Pedro Sánchez won without an absolute majority in Spain

Pedro Sánchez

MADRID.- The president and Spanish socialist leader Pedro Sanchez won without absolute majority the legislative elections of this Sunday, and the extreme right of Vox soared and is the third force in a Parliament that predicts a persistent political blockade.

With almost 64% of the votes counted, the Spanish Socialist Workers Party (PSOE) of Sanchez is the winner, with 124 seats of the 350 of the lower house, one more than the total harvested in the legislative April 28, when It was also imposed without an absolute majority.

The most spectacular rise was carried out by Vox, which capitalized on the crisis with separatism in Catalonia and added 52 seats, more than double the 24 obtained in April.

The conservative Popular Party (PP) also rose strongly, from 66 to 83, while Ciudadanos, the liberal center-right formation, was pulverized after falling from 57 deputies to only 10.

The radical left of Podemos yielded, remaining in 35 deputies, and its split More Country enters the chamber with 3 deputies.

In any case there is no absolute majority either for the right-wing block (PP, Vox and Citizens) or for the left-wing (PSOE, Podemos and Más País), which globally outperform conservatives.

The panorama threatens to prolong the chronic blockade that has been gripping Spanish policy since 2015, when the emergence of Podemos and Citizens ended the traditional PSOE / PP bipartisanship.

Since then there have been four legislative elections, weak governments and little legislation in the parliament of a country that now faces serious signs of economic slowdown.

This Sunday was a consecutive electoral repetition of the failure of PSOE and Podemos to agree, last summer, a coalition government that would have been the first in these four decades of democracy in Spain.

– Mucha Cataluña –

“I voted to the right, because the most important things are the unity of Spain and (guarantee) pensions,” Rafael García, 84, told the AFP in the Madrid neighborhood of Hortaleza, where many windows were adorned with flags Spanish.

One of the dominant campaign was Catalonia, where the pulse of separatism against the State is still alive.

The temperature skyrocketed with the conviction in October of nine independentist leaders to prison terms of between 9 and 13 years in prison, for their role in the failed 2017 secession attempt.

The sentence gave way to a week of riots in Catalonia, which filled televisions with images of burning barricades and police charges, leaving a balance of some 600 wounded.

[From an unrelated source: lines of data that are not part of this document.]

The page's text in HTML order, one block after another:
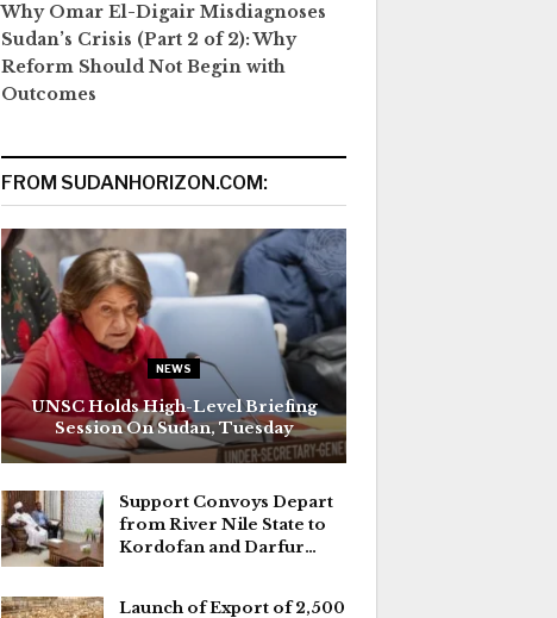
Why Omar El-Digair Misdiagnoses
Sudan’s Crisis (Part 2 of 2): Why
Reform Should Not Begin with
Outcomes
FROM SUDANHORIZON.COM:
NEWS
UNSC Holds High-Level Briefing
Session On Sudan, Tuesday
Support Convoys Depart
from River Nile State to
Kordofan and Darfur…
Launch of Export of 2,500
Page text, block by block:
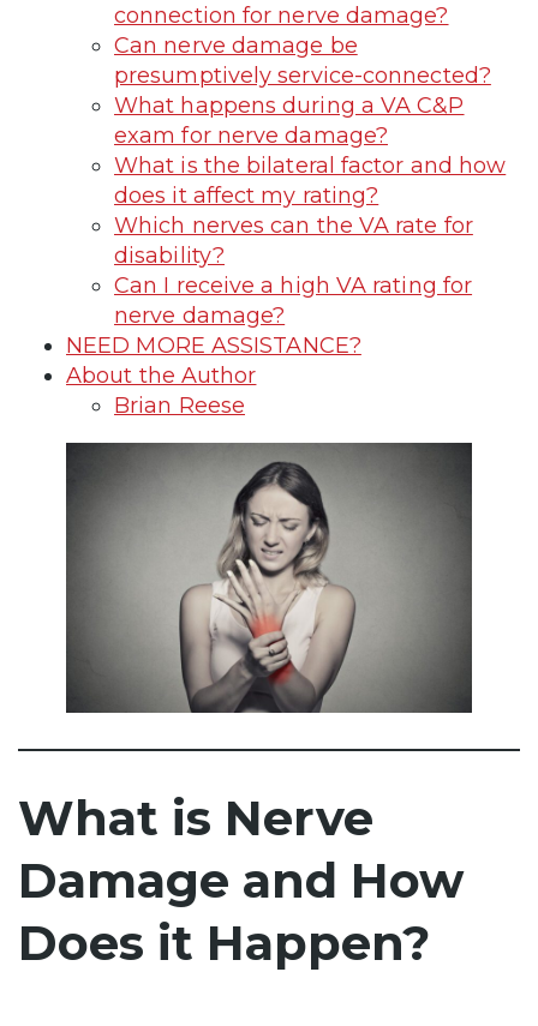
connection for nerve damage?
Can nerve damage be
presumptively service-connected?
What happens during a VA C&P
exam for nerve damage?
What is the bilateral factor and how
does it affect my rating?
Which nerves can the VA rate for
disability?
Can I receive a high VA rating for
nerve damage?
NEED MORE ASSISTANCE?
About the Author
Brian Reese
What is Nerve
Damage and How
Does it Happen?
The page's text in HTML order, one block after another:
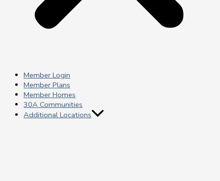
Member Login
Member Plans
Member Homes
30A Communities
Additional Locations
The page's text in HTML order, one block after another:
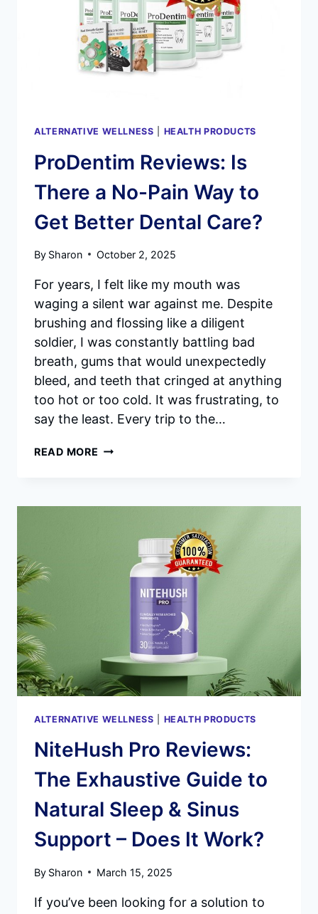
AN
IN-
DEPTH
LOOK
AT
ORAL
ALTERNATIVE WELLNESS HEALTH PRODUCTS
ProDentim Reviews: Is
There a No-Pain Way to
Get Better Dental Care?
By Sharon October 2, 2025
For years, I felt like my mouth was
waging a silent war against me. Despite
brushing and flossing like a diligent
soldier, I was constantly battling bad
breath, gums that would unexpectedly
bleed, and teeth that cringed at anything
too hot or too cold. It was frustrating, to
say the least. Every trip to the…
READ MORE PRODENTIM
A
BETTER
DENTAL
ALTERNATIVE WELLNESS HEALTH PRODUCTS
NiteHush Pro Reviews:
The Exhaustive Guide to
Natural Sleep & Sinus
Support – Does It Work?
By Sharon March 15, 2025
If you’ve been looking for a solution to
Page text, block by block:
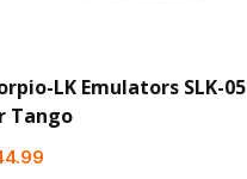
LK Emulators SLK-05
Tango
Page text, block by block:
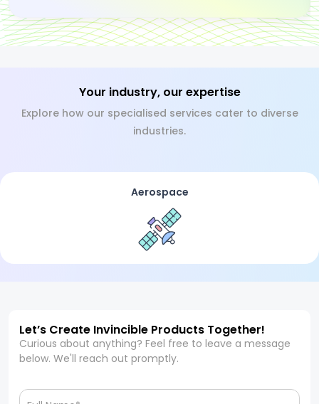
Your industry, our expertise
Explore how our specialised services cater to diverse
industries.
Aerospace
Let’s Create Invincible Products Together!
Curious about anything? Feel free to leave a message
below. We'll reach out promptly.
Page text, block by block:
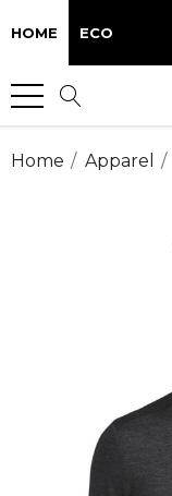
HOME ECO
Home Apparel
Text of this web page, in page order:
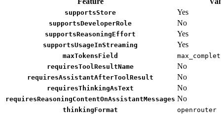
supportsStore Yes
supportsDeveloperRole No
supportsReasoningEffort Yes
supportsUsageInStreaming Yes
maxTokensField
requiresToolResultName
No
requiresAssistantAfterToolResult No
requiresThinkingAsText No
requiresReasoningContentOnAssistantMessages No
thinkingFormat
openrouter
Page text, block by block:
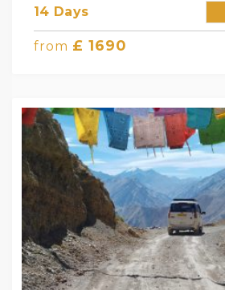
14 Days
from £ 1690
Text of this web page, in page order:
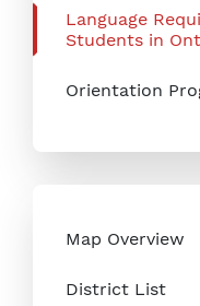
Language
Students in
Orientation
Map Overview
District List
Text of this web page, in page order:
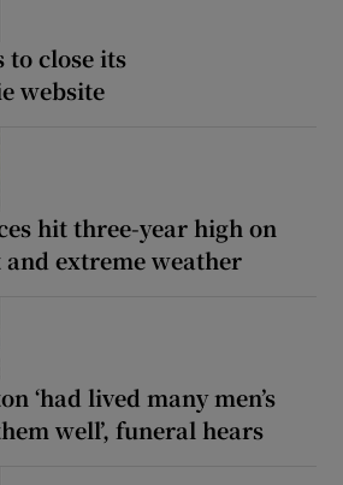
to close its
website
hit three-year high on
extreme weather
‘had lived many men’s
well’, funeral hears
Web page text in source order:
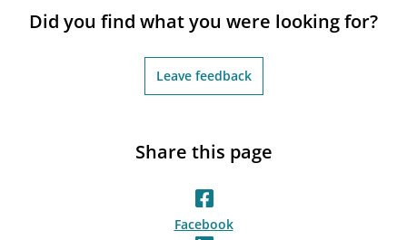
Did you find what you were looking for?
Leave feedback
Share this page
Facebook
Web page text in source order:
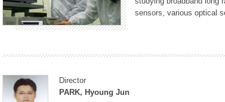
sensors, various optical
Director
PARK, Hyoung Jun
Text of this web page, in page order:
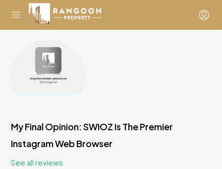
My Final Opinion: SWIOZ Is The Premier
Instagram Web Browser
See all reviews
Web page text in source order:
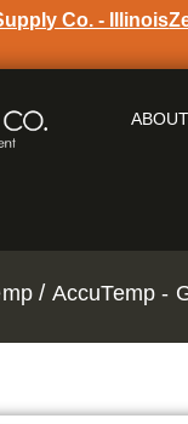
Co. - Illinois
ABOUT
/ AccuTemp -
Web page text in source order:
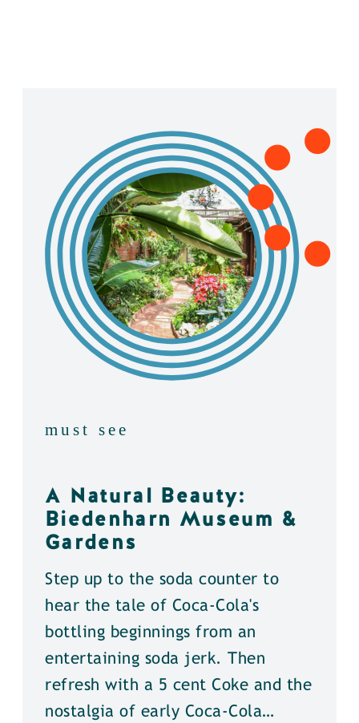
must see
A Natural Beauty:
Biedenharn Museum &
Gardens
Step up to the soda counter to
hear the tale of Coca-Cola's
bottling beginnings from an
entertaining soda jerk. Then
refresh with a 5 cent Coke and the
nostalgia of early Coca-Cola…
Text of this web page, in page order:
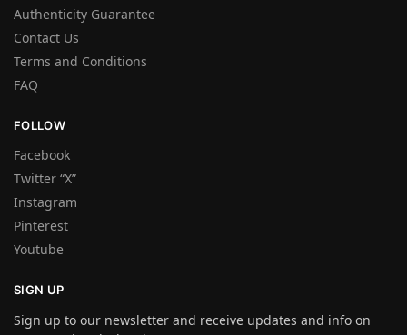
Authenticity Guarantee
Contact Us
Terms and Conditions
FAQ
FOLLOW
Facebook
Twitter “X”
Instagram
Pinterest
Youtube
SIGN UP
Sign up to our newsletter and receive updates and info on
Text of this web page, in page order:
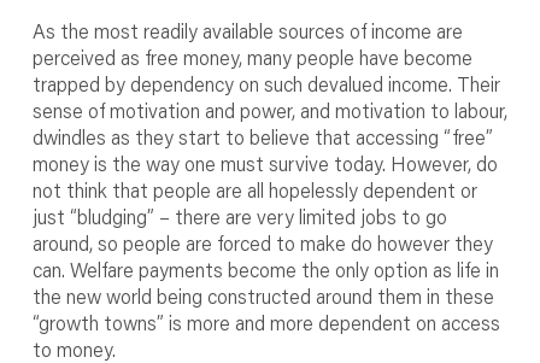
As the most readily available sources of income are
perceived as free money, many people have become
trapped by dependency on such devalued income. Their
sense of motivation and power, and motivation to labour,
dwindles as they start to believe that accessing “free”
money is the way one must survive today. However, do
not think that people are all hopelessly dependent or
just “bludging” – there are very limited jobs to go
around, so people are forced to make do however they
can. Welfare payments become the only option as life in
the new world being constructed around them in these
“growth towns” is more and more dependent on access
to money.
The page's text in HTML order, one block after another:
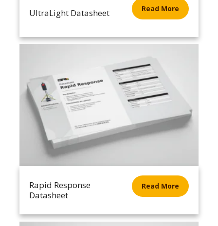
UltraLight Datasheet Read More
Rapid Response
Datasheet
Read More
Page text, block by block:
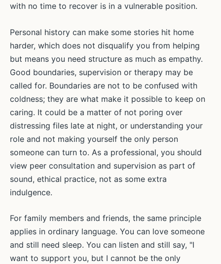
with no time to recover is in a vulnerable position.
Personal history can make some stories hit home
harder, which does not disqualify you from helping
but means you need structure as much as empathy.
Good boundaries, supervision or therapy may be
called for. Boundaries are not to be confused with
coldness; they are what make it possible to keep on
caring. It could be a matter of not poring over
distressing files late at night, or understanding your
role and not making yourself the only person
someone can turn to. As a professional, you should
view peer consultation and supervision as part of
sound, ethical practice, not as some extra
indulgence.
For family members and friends, the same principle
applies in ordinary language. You can love someone
and still need sleep. You can listen and still say, "I
want to support you, but I cannot be the only
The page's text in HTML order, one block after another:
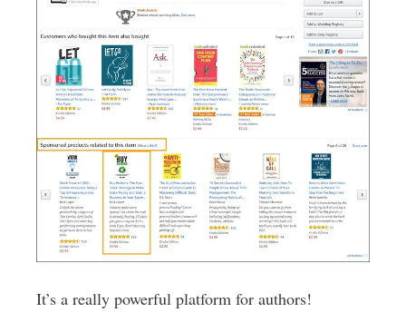
It’s a really powerful platform for authors!
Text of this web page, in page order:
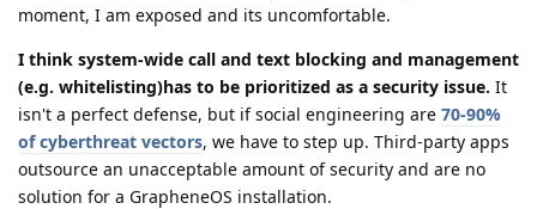
moment, I am exposed and its uncomfortable.
I think system-wide call and text blocking and management
(e.g. whitelisting)has to be prioritized as a security issue. It
isn't a perfect defense, but if social engineering are 70-90%
of cyberthreat vectors, we have to step up. Third-party apps
outsource an unacceptable amount of security and are no
solution for a GrapheneOS installation.
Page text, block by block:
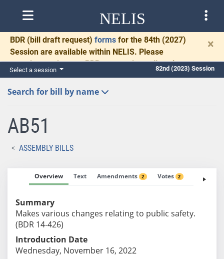
NELIS
BDR (bill draft request) forms for the 84th (2027)
Session are available within NELIS. Please
complete and return BDRs promptly to allow time
for necessary communication and drafting.
×
Select a session 82nd (2023) Session
Search for bill by name
AB51
ASSEMBLY BILLS
Overview Text Amendments 2 Votes 2 Fiscal
Summary
Makes various changes relating to public safety.
(BDR 14-426)
Introduction Date
Wednesday, November 16, 2022
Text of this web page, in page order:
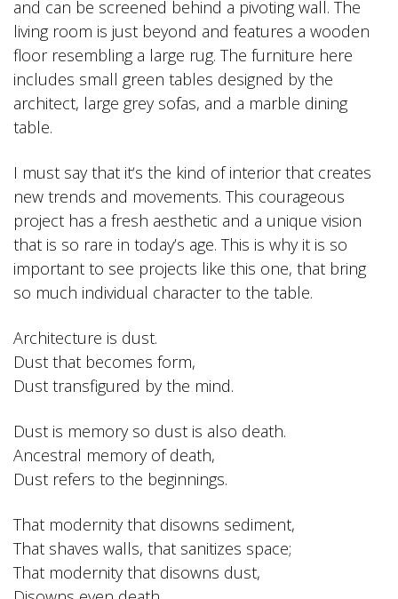
and can be screened behind a pivoting wall. The
living room is just beyond and features a wooden
floor resembling a large rug. The furniture here
includes small green tables designed by the
architect, large grey sofas, and a marble dining
table.
I must say that it‘s the kind of interior that creates
new trends and movements. This courageous
project has a fresh aesthetic and a unique vision
that is so rare in today’s age. This is why it is so
important to see projects like this one, that bring
so much individual character to the table.
Architecture is dust.
Dust that becomes form,
Dust transfigured by the mind.
Dust is memory so dust is also death.
Ancestral memory of death,
Dust refers to the beginnings.
That modernity that disowns sediment,
That shaves walls, that sanitizes space;
That modernity that disowns dust,
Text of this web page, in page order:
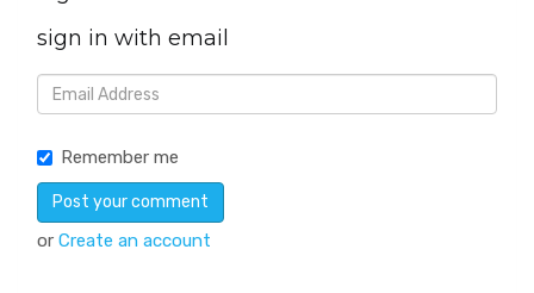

“I decided not to vote, again, what a nightmare! But then I would have been upset if he won the right with the extreme right,” said Mari Carmen López, 25, after giving his vote in the Barcelona neighborhood of Sant Andreu to Podemos .

The main beneficiary of the Catalan crisis was Vox, a party that entered Parliament last April and whose leader, Santiago Abascal, advocates “drastic solutions”: suspend Catalan autonomy, outlaw sovereign parties, and arrest the president of the region, Quim Torra.

The separatist parties also came out reinforced, since the three lists that were presented added 24 deputies of 48 at stake, two more than in April.

Sánchez did not stop accusing PP and Citizens of having a speech “colonized” by Vox, thanks to which the regions of Andalusia and Madrid govern, and the mayor of the Spanish capital.

– A slowed economy –

During the campaign, Sanchez fulfilled one of his promises made shortly after coming to power in June 2018: exhume the remains of the dictator Francisco Franco from the mausoleum where he rested since his death in 1975.

Little was said about the economy, despite recent indicators that point to a slowdown in the fourth power of the euro.

For example, the European Commission cut this week four tenths of growth forecasts for 2019 and 2020, to 1.9% and 1.5%.

The growth of Spanish GDP will nonetheless remain above the Eurozone average.

Although the analyst Holger Schmieding, of the German bank Berenberg, warns that this advantage “is on the way to being reduced in the coming quarters, unless a new government finally manages to deactivate the Catalan problem and resume the reforms favorable to growth”, something ” unlikely “for now.